Instructions for the task: With the material below, print exactly the lines between the line holding "patron id to view their current list of holds" and the line holding "This page, shown", inclusive. Add nothing else.

▬▬▬

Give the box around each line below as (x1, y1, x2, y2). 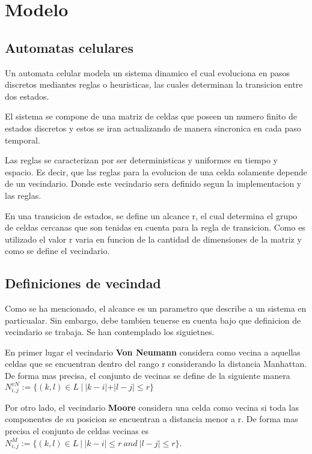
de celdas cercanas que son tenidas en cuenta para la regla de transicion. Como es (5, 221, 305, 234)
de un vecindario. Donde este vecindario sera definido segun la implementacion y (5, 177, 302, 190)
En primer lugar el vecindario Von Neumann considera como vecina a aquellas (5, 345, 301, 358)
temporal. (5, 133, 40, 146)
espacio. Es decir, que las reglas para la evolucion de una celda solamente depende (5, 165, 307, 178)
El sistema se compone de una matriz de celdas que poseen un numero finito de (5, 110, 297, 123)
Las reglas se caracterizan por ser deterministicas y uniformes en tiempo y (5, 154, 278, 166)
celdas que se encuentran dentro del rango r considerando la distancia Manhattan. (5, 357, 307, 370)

▬▬▬

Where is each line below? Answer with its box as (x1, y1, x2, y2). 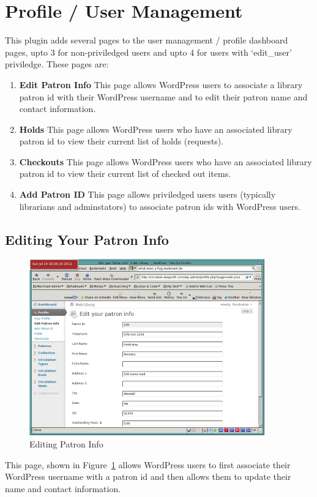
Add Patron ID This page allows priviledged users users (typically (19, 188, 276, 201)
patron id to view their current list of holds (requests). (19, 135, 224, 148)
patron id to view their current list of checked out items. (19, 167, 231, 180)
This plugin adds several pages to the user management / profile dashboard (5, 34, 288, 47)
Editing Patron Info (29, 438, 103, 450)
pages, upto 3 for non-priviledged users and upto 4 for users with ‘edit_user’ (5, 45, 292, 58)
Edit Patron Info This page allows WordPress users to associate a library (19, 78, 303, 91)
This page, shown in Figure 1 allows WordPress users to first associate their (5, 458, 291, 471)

▬▬▬

Expected output:
patron id to view their current list of holds (requests). (19, 135, 224, 148)
patron id to view their current list of checked out items. (19, 167, 231, 180)
This plugin adds several pages to the user management / profile dashboard (5, 34, 288, 47)
Editing Patron Info (29, 438, 103, 450)
pages, upto 3 for non-priviledged users and upto 4 for users with ‘edit_user’ (5, 45, 292, 58)
Edit Patron Info This page allows WordPress users to associate a library (19, 78, 303, 91)
This page, shown in Figure 1 allows WordPress users to first associate their (5, 458, 291, 471)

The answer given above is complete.